Yesterday’s Supreme Court ruling in Coventry v Lawrence  has been widely welcomed as a victory for common sense by several of the interveners in the case – and for heading off the chaos that the opposite decision could have wreaked.
Law Society president Jonathan Smithers said a ruling of incompatibility would have had “a serious impact on many thousands of pre-April 2013 cases which are still being litigated, as well as claims to which the pre-Jackson costs rules continue to apply, such as mesothelioma, insolvency and publication and privacy cases”.
He continued: “Such a ruling could also have caused huge confusion in the system, and whatever the merits of the previous ‘no-win, no-fee’ arrangements, that would not have been in the wider interests of justice.”
The Bar Council said that any other outcome “would have resulted in uncertainty and disruption to clients, lawyers and to the justice system as a whole”.
Nicholas Bacon QC, who led the Bar Council’s legal team before the court, said: “This judgment should put an end to the uncertainty which had been troubling clients and practitioners who had entered into pre Jackson CFAs or ATE policies where work in progress was often substantial and where access to justice in continuing cases was severely threatened.”
Chairman of the Bar Alistair MacDonald QC added: “As far as access to justice is concerned, this is the result that is in the best interests of both clients and practitioners.”
Greg Cox, a partner at Colemans-ctts, was also on the Bar Council’s team – the only solicitor-advocate on the benches of the Supreme Court during the ruling – and he said: “The majority of the court has given a clear judgment which reinforces the rights of litigants and their lawyers and should avoid the potential for large scale satellite litigation.
“I am particularly grateful that the court accepted our submission that litigants and lawyers had and have a legitimate expectation (and protected possession rights under article 1 First Protocol [of the European Convention on Human Rights]) in recovering fees and premiums properly incurred under the pre LASPO regime.
“The observations that the current LASPO system may inherently restrict access to justice will undoubtedly stimulate further debate on that point.
“One commentator put the true amount in issue at £15bn. The issues at stake were enough to draw eight interveners into the fray over two and a half days and use up a small forest of paper and materials.

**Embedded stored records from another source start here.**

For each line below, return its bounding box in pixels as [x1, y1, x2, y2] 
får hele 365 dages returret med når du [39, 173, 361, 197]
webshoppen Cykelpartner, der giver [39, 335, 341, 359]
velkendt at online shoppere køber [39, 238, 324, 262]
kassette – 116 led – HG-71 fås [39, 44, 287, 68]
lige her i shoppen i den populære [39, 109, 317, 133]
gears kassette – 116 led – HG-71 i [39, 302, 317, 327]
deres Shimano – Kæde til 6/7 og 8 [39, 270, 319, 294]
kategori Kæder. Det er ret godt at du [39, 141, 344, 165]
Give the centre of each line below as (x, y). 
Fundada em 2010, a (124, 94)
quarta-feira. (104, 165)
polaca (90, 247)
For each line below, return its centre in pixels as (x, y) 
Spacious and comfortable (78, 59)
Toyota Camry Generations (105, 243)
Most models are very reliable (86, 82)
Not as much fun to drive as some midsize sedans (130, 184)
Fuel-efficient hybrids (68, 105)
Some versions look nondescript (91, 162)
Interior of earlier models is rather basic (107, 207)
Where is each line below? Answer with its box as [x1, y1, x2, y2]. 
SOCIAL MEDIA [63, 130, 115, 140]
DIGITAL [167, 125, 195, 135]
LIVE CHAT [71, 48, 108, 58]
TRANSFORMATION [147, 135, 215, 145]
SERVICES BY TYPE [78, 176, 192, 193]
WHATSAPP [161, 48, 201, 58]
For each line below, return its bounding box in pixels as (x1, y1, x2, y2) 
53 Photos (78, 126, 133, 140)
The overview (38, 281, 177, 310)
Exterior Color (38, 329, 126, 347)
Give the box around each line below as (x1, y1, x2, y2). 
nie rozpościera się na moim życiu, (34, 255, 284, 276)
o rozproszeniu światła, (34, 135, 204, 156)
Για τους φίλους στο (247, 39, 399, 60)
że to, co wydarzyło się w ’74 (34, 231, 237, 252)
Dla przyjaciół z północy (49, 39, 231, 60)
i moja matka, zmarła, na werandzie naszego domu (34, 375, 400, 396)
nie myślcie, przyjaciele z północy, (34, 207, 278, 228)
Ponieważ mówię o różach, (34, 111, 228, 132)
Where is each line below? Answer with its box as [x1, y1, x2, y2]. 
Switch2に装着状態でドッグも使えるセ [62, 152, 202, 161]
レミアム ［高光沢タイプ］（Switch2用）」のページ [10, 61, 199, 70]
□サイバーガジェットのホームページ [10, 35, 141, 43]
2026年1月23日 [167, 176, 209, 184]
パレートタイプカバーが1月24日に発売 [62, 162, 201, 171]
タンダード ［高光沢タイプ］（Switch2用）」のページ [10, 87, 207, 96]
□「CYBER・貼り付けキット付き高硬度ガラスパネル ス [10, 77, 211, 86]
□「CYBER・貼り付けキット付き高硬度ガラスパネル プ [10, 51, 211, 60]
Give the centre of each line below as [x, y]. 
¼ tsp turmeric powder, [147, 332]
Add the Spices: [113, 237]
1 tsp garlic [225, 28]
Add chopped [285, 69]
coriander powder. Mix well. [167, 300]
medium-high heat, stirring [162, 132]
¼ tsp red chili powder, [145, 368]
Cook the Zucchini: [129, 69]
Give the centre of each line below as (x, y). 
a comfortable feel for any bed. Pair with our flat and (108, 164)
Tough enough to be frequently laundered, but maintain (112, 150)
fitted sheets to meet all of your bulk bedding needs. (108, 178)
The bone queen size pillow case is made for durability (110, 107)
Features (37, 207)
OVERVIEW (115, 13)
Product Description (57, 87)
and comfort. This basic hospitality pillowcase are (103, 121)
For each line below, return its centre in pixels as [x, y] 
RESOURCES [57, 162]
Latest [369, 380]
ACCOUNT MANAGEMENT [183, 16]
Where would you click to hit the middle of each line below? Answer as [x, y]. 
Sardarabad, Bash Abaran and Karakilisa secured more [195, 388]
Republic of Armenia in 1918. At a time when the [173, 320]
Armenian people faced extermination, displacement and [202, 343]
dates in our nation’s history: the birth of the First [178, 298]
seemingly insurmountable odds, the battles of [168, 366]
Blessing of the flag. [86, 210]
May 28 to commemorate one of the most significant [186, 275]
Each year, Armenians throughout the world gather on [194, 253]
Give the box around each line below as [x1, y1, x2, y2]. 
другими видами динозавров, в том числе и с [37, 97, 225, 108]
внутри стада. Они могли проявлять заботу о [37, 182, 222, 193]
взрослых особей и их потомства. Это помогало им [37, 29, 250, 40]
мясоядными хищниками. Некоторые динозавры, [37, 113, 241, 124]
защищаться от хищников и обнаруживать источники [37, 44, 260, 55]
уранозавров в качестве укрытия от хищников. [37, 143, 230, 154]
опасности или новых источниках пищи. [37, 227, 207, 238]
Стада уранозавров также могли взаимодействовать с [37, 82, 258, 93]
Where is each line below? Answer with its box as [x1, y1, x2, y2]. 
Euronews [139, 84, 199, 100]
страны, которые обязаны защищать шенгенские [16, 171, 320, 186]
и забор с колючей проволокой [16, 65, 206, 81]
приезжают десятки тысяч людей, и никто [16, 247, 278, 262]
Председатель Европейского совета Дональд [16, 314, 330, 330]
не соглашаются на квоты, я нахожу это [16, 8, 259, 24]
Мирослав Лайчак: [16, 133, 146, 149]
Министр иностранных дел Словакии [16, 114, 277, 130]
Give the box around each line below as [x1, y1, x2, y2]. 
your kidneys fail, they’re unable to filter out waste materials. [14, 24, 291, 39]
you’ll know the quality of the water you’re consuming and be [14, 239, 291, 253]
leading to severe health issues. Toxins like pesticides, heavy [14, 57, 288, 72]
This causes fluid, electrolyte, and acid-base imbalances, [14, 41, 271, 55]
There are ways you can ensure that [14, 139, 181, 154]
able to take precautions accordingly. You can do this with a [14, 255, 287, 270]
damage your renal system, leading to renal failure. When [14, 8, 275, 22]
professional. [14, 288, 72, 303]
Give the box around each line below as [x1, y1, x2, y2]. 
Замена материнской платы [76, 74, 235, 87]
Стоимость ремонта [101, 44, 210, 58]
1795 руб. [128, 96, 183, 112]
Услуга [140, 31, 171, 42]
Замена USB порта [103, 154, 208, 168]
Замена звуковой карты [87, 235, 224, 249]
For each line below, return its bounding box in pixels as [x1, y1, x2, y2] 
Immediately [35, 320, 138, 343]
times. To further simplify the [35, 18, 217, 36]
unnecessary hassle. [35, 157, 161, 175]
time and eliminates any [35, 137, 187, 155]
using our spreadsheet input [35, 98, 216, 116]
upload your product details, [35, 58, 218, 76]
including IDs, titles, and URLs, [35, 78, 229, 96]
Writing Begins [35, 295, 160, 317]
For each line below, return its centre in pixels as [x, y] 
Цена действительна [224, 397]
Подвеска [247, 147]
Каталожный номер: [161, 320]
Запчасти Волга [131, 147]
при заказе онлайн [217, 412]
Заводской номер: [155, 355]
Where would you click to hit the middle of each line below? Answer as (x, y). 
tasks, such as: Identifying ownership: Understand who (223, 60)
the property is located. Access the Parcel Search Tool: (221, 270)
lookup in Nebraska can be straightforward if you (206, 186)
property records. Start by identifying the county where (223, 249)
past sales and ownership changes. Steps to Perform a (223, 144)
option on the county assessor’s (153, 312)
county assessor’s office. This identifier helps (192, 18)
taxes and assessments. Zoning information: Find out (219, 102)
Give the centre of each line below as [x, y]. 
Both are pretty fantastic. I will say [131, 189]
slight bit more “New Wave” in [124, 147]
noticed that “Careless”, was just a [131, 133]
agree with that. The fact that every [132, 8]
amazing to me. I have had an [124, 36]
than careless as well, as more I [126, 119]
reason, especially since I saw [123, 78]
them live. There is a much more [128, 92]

Clients and lawyers breathed a huge sigh of relief but, perhaps, not quite as large as the sigh from the government, which had faced the potential £15bn bill if the commentator’s figures were correct.”
Sue Nash, chairman of the Association of Costs Lawyers, said: “The ‘flaws’ in the pre-Jackson CFA regime identified in the judgment – and by Sir Rupert Jackson – have now been fully aired by the highest court in the land. The ‘costs wars’ generated by that regime, with which we are all familiar, arguably took up a disproportionate amount of the courts’ time, energy and resources.
“The majority judgment has now consigned such arguments to history although it is – again arguably – to be regretted that further argument as to ‘legitimate expectation’ will not now be aired…
“The association welcomes the clarity of the court’s reasoning which is in line with our own submissions and which means that decided and settled cases will not now need revisiting. It will also enable cases to which the ‘old’ regime applies to be determined.”
Frances Coulson, chair of the fraud group of R3, the insolvency trade body, said: “Common sense has won out. This decision is a victory for creditors and will help them get back money that they are owed after insolvencies.
“The case had huge implications for creditors in insolvencies in cases where money was being withheld from them by directors or third parties. A decision the other way would have made legal action by insolvency practitioners to retrieve the money unaffordable in most cases. This would have risked as much as £160m per year not getting back to creditors from rogue directors and others.”
“The threat to creditors’ money is not over, however. The Ministry of Justice is set to review how insolvency litigation is funded by the end of the year. It’s important that that decision goes in creditors’ favour too.”
Ms Coulson is managing partner of London firm Moon Beever and acted pro bono for R3 in its intervention.
David Greene, past president of London Solicitors Litigation Association (LSLA) – which did not intervene in the case – said the ruling was “not an unconditional endorsement” of the pre-Jackson regime, but it did resolve the issue “once and for all”.
He continued: “The court recognised the negative effect the Jackson reforms have had on access to justice. The court conceded that the Jackson reforms have restricted access to justice for claimants. It accepted that the reforms had sought to alleviate the problems for claimants, the introduction of QOCS, for example, but suggested that there was room for improvement to ensure proper access for both claimants and defendants.
“This is an issue that the LSLA has sought to highlight. Whilst not seeking to return to another revolution in costs, the LSLA has campaigned for the Jackson reforms to be revisited to ensure equity in both bringing a claim and defending it. People must be able to pursue and defend rights in front of the court at reasonable risk.
“The pendulum may have swung too far pre-Jackson in providing access for claimants but the swing back with the Jackson reforms and the recent increase in court fees has meant many reasonable claims are locked out. We need to address this and perhaps shove the pendulum back a little.”